Thanks to the efforts of IGTOA and the support of our member companies, the quality of guiding in the Galapagos Islands is primed to take a huge leap forward in 2016 and beyond.

Last November, IGTOA spearheaded a pioneering approach to training guides in the Galapagos Islands. The goal was simple: rather than bring in experts to train a handful of guides and then leave, IGTOA wanted to build a foundation for guiding excellence that would have a profound and lasting impact in the islands. The association set out to build a system that would allow the more than 300 active guides in the Galapagos to receive world-class training, markedly improving their guiding skills and ultimately enhancing the quality of the visitor experience in the islands for years to come.  To achieve this lofty goal, IGTOA partnered with Dr. Sam Ham and Tom O’Brien, two of the world’s foremost guide-training authorities, and WWF Ecuador and the Galapagos National Park Directorate (GNPD) to teach 10 elite Galapagos guides to become first-rate trainers themselves.   

This “Training the Trainers” course occurred from November 2 to November 10, 2015. The first week took place in a classroom in Puerto Ayora on the island of Santa Cruz.

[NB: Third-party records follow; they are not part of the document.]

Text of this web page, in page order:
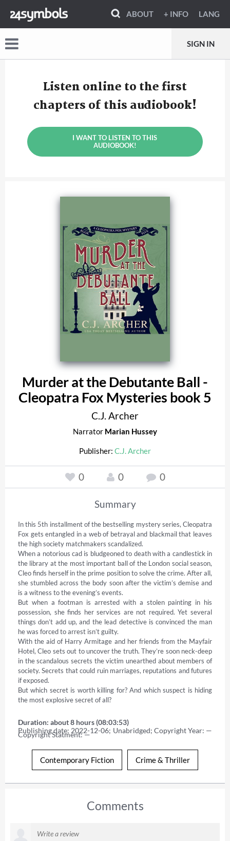
ABOUT + INFO LANG
SIGN IN
Listen online to the first
chapters of this audiobook!
I WANT TO LISTEN TO THIS
AUDIOBOOK!
Murder at the Debutante Ball -
Cleopatra Fox Mysteries book 5
C.J. Archer
Narrator Marian Hussey
Publisher: C.J. Archer
0 0 0
Summary
In this 5th installment of the bestselling mystery series, Cleopatra
Fox gets entangled in a web of betrayal and blackmail that leaves
the high society matchmakers scandalized.
When a notorious cad is bludgeoned to death with a candlestick in
the library at the most important ball of the London social season,
Cleo finds herself in the prime position to solve the crime. After all,
she stumbled across the body soon after the victim’s demise and
is a witness to the evening’s events.
But when a footman is arrested with a stolen painting in his
possession, she finds her services are not required. Yet several
things don’t add up, and the lead detective is convinced the man
he was forced to arrest isn’t guilty.
With the aid of Harry Armitage and her friends from the Mayfair
Hotel, Cleo sets out to uncover the truth. They’re soon neck-deep
in the scandalous secrets the victim unearthed about members of
society. Secrets that could ruin marriages, reputations and futures
if exposed.
But which secret is worth killing for? And which suspect is hiding
the most explosive secret of all?
Duration: about 8 hours (08:03:53)
Publishing date: 2022-12-06; Unabridged; Copyright Year: —
Copyright Statment: —
Contemporary Fiction Crime & Thriller
Comments
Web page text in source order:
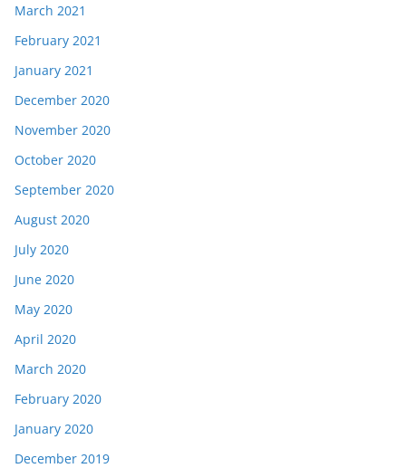
March 2021
February 2021
January 2021
December 2020
November 2020
October 2020
September 2020
August 2020
July 2020
June 2020
May 2020
April 2020
March 2020
February 2020
January 2020
December 2019
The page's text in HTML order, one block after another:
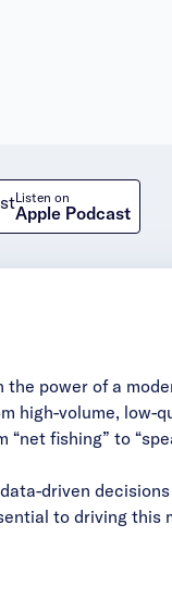
Listen on
Apple Podcast
power of a
volume, low-
fishing” to
driven
to driving this
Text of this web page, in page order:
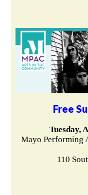
Free
Tuesday,
Mayo Performing
110
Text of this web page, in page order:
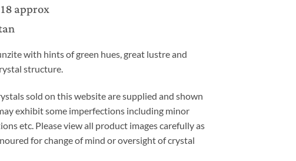
approx
with hints of green hues, great lustre and
structure.
sold on this website are supplied and shown
exhibit some imperfections including minor
etc. Please view all product images carefully as
for change of mind or oversight of crystal
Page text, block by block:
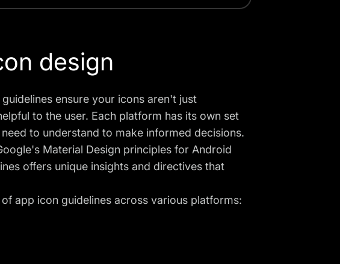
design
ensure your icons aren't just
to the user. Each platform has its own set
to understand to make informed decisions.
Material Design principles for Android
offers unique insights and directives that
app icon guidelines across various platforms:
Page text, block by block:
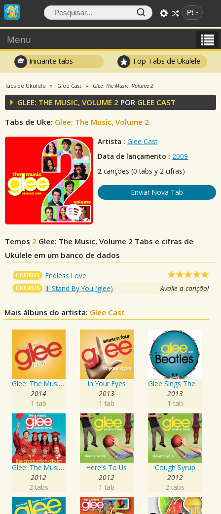
Pt
Menu
Iniciante tabs Top Tabs de Ukulele
Tabs de Ukulele Glee Cast Glee: The Music, Volume 2
GLEE: THE MUSIC, VOLUME 2 POR GLEE CAST
Tabs de Uke: Glee: The Music, Volume 2
Artista : Glee Cast
Data de lançamento : 2009
2 canções (0 tabs y 2 cifras)
Enviar Nova Tab
Temos 2 Glee: The Music, Volume 2 Tabs e cifras de
Ukulele em um banco de dados
CHORDS Endless Love
CHORDS Ill Stand By You (glee) Avalie a canção!
Mais álbuns do artista: Glee Cast
Glee: The Music, Bash
2014
1 tab
In Your Eyes
2013
1 tab
Glee Sings The Beatles
2013
1 tab
Glee: The Music, The Graduation Album
2012
2 tabs
Here's To Us
2012
1 tab
Cough Syrup
2012
2 tabs
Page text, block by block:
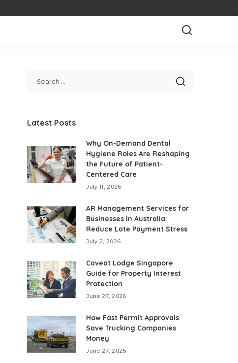
Latest Posts
Why On-Demand Dental
Hygiene Roles Are Reshaping
the Future of Patient-
Centered Care
July 11, 2026
AR Management Services for
Businesses in Australia:
Reduce Late Payment Stress
July 2, 2026
Caveat Lodge Singapore
Guide for Property Interest
Protection
June 27, 2026
How Fast Permit Approvals
Save Trucking Companies
Money
June 27, 2026
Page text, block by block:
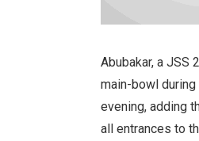
Abubakar, a JSS
main-bowl
evening, adding
all entrances to
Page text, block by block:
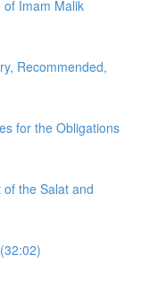
Imam Malik
Recommended,
for the Obligations
the Salat and
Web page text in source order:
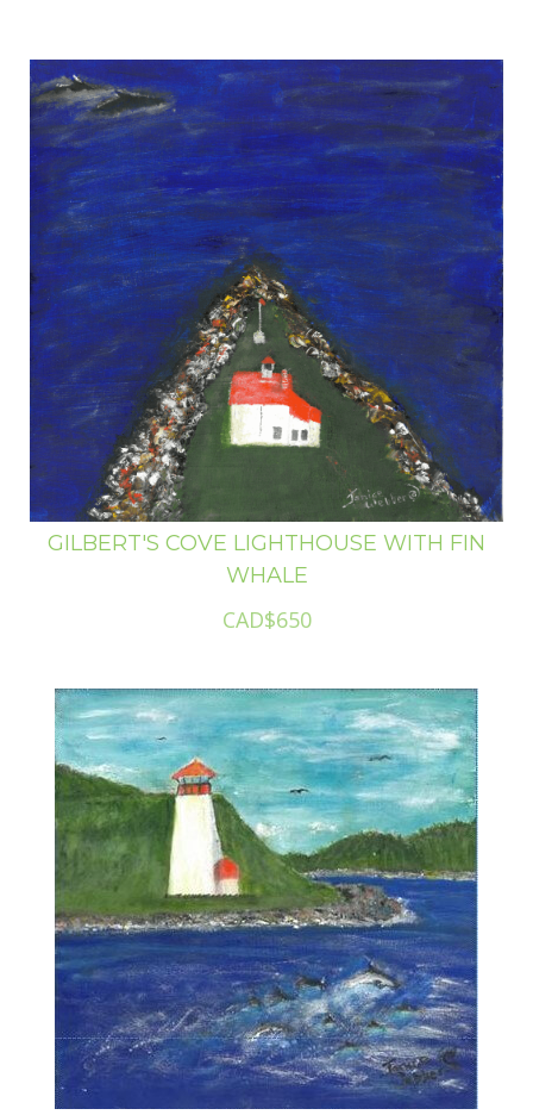
GILBERT'S COVE LIGHTHOUSE WITH FIN
WHALE
CAD$650
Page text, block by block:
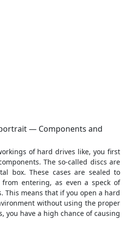
— Components and
The so-called discs are
box. These cases are sealed to
entering, as even a speck of
This means that if you open a hard
without using the proper
you have a high chance of causing
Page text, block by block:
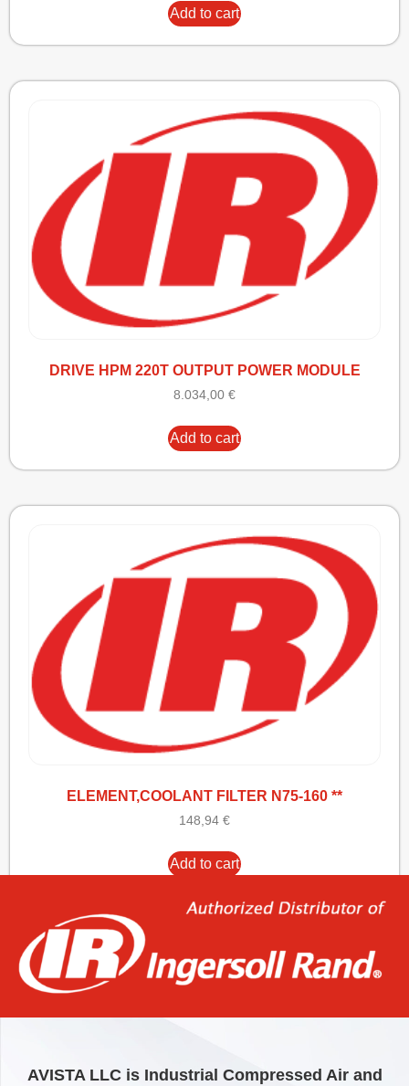
Add to cart
DRIVE HPM 220T OUTPUT POWER MODULE
8.034,00 €
Add to cart
ELEMENT,COOLANT FILTER N75-160 **
148,94 €
Add to cart
AVISTA LLC is Industrial Compressed Air and

Almost all of the guides who were chosen to participate had attended IGTOA’s 2013 guide-training course (“Five Star Guiding in Five Days”) and were identified as standouts by Sam, Tom, and Jim Lutz, IGTOA’s board president, who has been the driving force behind this endeavor. Along with representatives from WWF Ecuador and the GNPD, I was on hand to observe and help out as needed. 

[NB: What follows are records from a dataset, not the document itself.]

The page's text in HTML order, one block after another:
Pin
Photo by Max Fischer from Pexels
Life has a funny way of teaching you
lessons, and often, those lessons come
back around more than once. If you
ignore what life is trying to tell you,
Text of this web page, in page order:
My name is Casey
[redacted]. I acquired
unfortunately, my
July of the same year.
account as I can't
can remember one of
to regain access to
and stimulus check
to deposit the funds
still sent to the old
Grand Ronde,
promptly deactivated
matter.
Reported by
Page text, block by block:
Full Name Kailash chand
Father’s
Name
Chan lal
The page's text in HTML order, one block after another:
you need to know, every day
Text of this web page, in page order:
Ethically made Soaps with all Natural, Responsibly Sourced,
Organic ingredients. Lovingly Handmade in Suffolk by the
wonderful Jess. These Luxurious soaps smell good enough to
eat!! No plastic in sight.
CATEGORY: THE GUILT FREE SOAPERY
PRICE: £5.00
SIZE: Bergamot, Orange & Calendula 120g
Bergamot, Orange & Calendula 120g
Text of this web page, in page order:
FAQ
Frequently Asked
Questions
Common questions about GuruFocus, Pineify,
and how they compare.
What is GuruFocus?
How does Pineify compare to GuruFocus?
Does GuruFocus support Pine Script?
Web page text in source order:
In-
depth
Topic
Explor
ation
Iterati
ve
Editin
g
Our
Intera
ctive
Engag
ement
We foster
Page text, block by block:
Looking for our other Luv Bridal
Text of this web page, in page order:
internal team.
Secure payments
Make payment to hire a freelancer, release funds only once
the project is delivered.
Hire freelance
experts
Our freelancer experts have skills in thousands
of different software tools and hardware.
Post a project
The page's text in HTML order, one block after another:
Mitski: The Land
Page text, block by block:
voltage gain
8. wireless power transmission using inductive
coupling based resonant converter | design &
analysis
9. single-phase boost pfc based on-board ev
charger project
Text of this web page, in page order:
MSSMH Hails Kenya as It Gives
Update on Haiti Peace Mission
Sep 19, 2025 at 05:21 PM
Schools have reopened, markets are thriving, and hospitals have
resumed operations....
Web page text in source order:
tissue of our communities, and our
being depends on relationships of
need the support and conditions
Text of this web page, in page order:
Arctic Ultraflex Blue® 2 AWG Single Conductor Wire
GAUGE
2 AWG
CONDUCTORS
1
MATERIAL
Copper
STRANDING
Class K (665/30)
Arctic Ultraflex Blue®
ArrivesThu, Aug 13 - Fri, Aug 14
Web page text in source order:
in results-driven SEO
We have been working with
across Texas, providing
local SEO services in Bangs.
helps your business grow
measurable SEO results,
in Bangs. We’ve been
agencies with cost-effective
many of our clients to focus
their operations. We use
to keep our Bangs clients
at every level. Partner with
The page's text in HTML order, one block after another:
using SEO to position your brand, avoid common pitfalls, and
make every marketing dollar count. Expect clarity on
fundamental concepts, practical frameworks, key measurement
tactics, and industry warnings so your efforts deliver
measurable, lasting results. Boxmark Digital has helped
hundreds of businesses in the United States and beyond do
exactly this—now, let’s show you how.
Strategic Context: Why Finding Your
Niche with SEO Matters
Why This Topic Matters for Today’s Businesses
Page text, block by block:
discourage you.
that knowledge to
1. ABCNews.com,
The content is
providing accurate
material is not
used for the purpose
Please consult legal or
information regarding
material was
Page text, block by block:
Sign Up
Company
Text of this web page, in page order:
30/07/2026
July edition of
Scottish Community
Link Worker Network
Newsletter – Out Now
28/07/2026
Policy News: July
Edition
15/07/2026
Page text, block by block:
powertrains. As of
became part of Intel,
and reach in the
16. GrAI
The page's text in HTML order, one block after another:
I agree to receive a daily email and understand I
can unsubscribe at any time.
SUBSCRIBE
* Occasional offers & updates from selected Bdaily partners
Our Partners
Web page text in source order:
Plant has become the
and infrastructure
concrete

The curriculum focused on how to teach the concept of “thematic interpretation,” which involves creating strong, relevant, central themes to structure communications with guests. Dr. Ham literally wrote the book on this topic. His seminal work Environmental Interpretation is considered a guide-training classic and is used by the U.S. National Park Service and other agencies around the world, as well as by naturalist guides, zoo and museum educators, docents, park rangers and other professional communicators. Studies have consistently shown that this approach increases the likelihood that guests will be provoked to think about important issues related to the destination and, in turn, will be more likely to actively support conservation efforts there. In addition to thematic interpretation, the curriculum also addressed how to teach best practices in guiding, including voice projection, professionalism, and understanding the needs and expectations of guests. 

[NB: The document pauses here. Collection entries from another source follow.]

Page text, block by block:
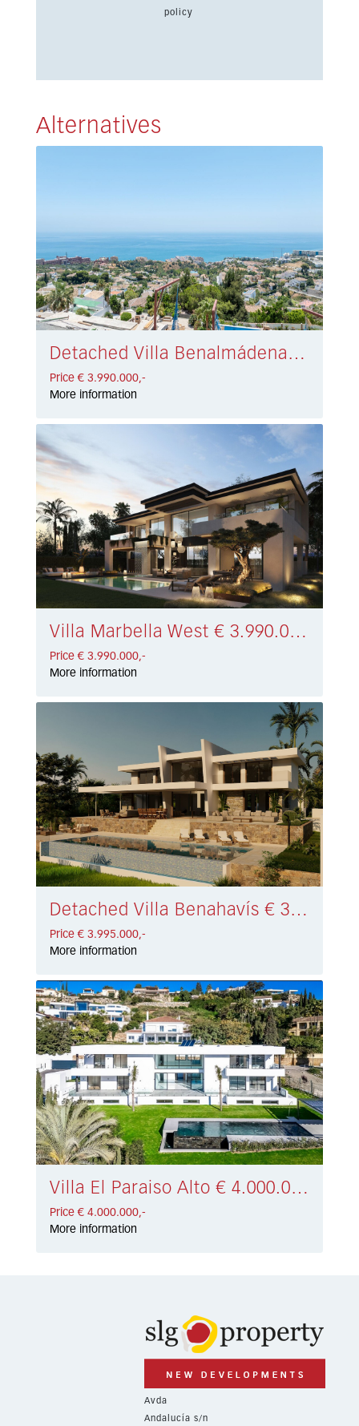
policy
Alternatives
Detached Villa Benalmádena € 3.990.000,-
Price € 3.990.000,-
More information
Villa Marbella West € 3.990.000,-
Price € 3.990.000,-
More information
Detached Villa Benahavís € 3.995.000,-
Price € 3.995.000,-
More information
Villa El Paraiso Alto € 4.000.000,-
Price € 4.000.000,-
More information
Avda
Andalucía s/n
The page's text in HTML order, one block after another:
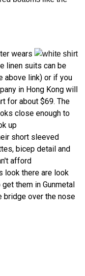
wears
linen suits can be
above link) or if you
in Hong Kong will
for about $69. The
close enough to
up
short sleeved
bicep detail and
afford
look there are look
them in Gunmetal
bridge over the nose
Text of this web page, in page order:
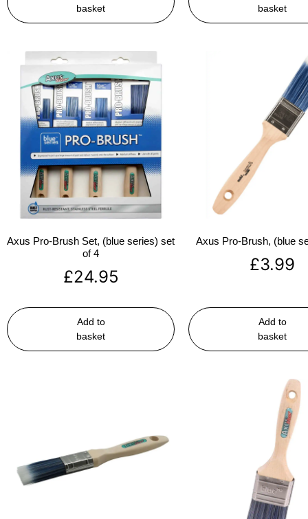
basket
basket
Axus Pro-Brush Set, (blue series) set
of 4
£24.95
Add to
basket
Axus Pro-Brush, (blue
£3.99
Add to
basket
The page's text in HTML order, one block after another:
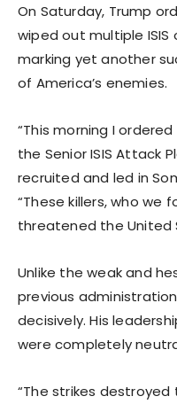
On Saturday, Trump
wiped out multiple ISIS
marking yet another
of America’s enemies.
“This morning I
the Senior ISIS Attack
recruited and led in
“These killers, who we
threatened the United
Unlike the weak and
previous
decisively. His
were completely
“The strikes
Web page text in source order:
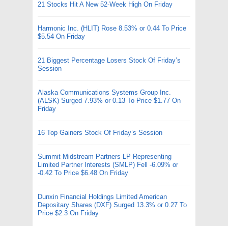
21 Stocks Hit A New 52-Week High On Friday
Harmonic Inc. (HLIT) Rose 8.53% or 0.44 To Price
$5.54 On Friday
21 Biggest Percentage Losers Stock Of Friday’s
Session
Alaska Communications Systems Group Inc.
(ALSK) Surged 7.93% or 0.13 To Price $1.77 On
Friday
16 Top Gainers Stock Of Friday’s Session
Summit Midstream Partners LP Representing
Limited Partner Interests (SMLP) Fell -6.09% or
-0.42 To Price $6.48 On Friday
Dunxin Financial Holdings Limited American
Depositary Shares (DXF) Surged 13.3% or 0.27 To
Price $2.3 On Friday
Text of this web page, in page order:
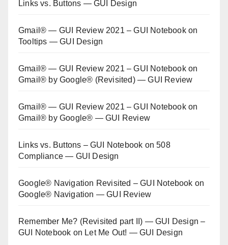
Links vs. Buttons — GUI Design
Gmail® — GUI Review 2021 – GUI Notebookon
Tooltips — GUI Design
Gmail® — GUI Review 2021 – GUI Notebookon
Gmail® by Google® (Revisited) — GUI Review
Gmail® — GUI Review 2021 – GUI Notebookon
Gmail® by Google® — GUI Review
Links vs. Buttons – GUI Notebook on508
Compliance — GUI Design
Google® Navigation Revisited – GUI Notebook on
Google® Navigation — GUI Review
Remember Me? (Revisited part II) — GUI Design –
GUI Notebook on Let Me Out! — GUI Design
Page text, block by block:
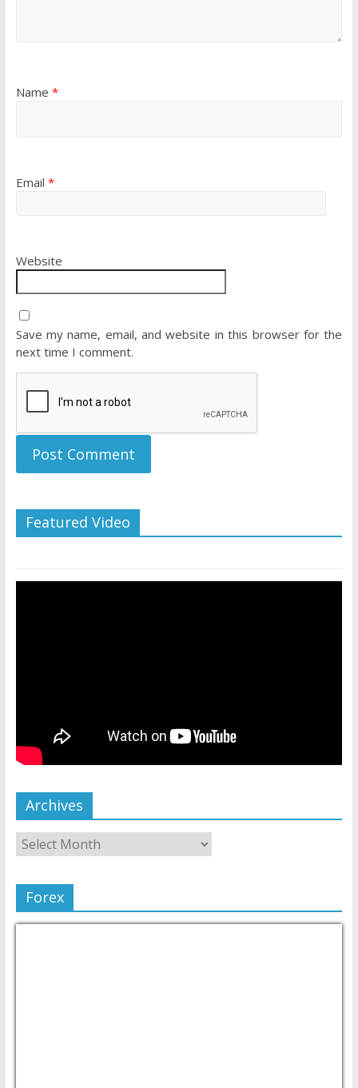
Name *
Email *
Website
Save my name, email, and website in this browser for the
next time I comment.
Featured Video
Archives
Forex
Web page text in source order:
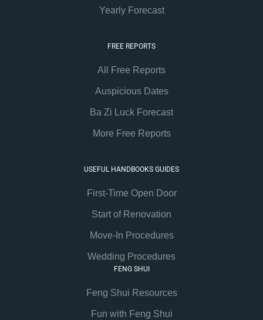
Yearly Forecast
FREE REPORTS
All Free Reports
Auspicious Dates
Ba Zi Luck Forecast
More Free Reports
USEFUL HANDBOOKS GUIDES
First-Time Open Door
Start of Renovation
Move-In Procedures
Wedding Procedures
FENG SHUI
Feng Shui Resources
Fun with Feng Shui

The second week of the course consisted of a practicum in which would-be trainers were charged with creating their own training plan and teaching other national park guides to use thematic interpretation and the other guiding skills learned during the previous week. There were two full-day training courses, one in Puerto Ayora and the other in the town of Puerto Baquerizo Moreno on the island of San Cristobal. Each class consisted of 20 to 25 local Galapagos guides who volunteered to be trained by their colleagues under the direction of Sam, Tom, Jim Lutz and IGTOA board member Todd Smith, who is an accomplished guide trainer. The feedback from both the trainers and the local guides was effusively positive.

IGTOA’s course marks the first time in history that the Galapagos National Park Directorate has officially sanctioned a third-party guide certification course. On the final day of the course, we were honored to have the director of the Galapagos National Park, Alejandra Ordonez, on hand to present certificates to the new guide trainers. She spoke about the long-term commitment that IGTOA, WWF and the Galapagos National Park are making to quality guide training through this initiative. 

Next, it was time for our newly certified guide trainers to spread their wings and fly on their own. And fly they did. In March,a group of them organized, promoted and led their own courses on San Cristobal and Santa Cruz Islands. On each island, two newly certified IGTOA guide trainers teamed up to plan and teach two, free, one-day courses to 28 of their fellow guides. Plans are now in the works to offer more free courses in the town of Puerto Villamil on Isabella Island in June and elsewhere in the islands in September. The hope is that all licensed national park guides will have the opportunity to take the course in the next two to three years.  To make this happen, IGTOA, WWF Ecuador and the GNPD will provide limited logistical and financial support, but our trainers will do most of the work. 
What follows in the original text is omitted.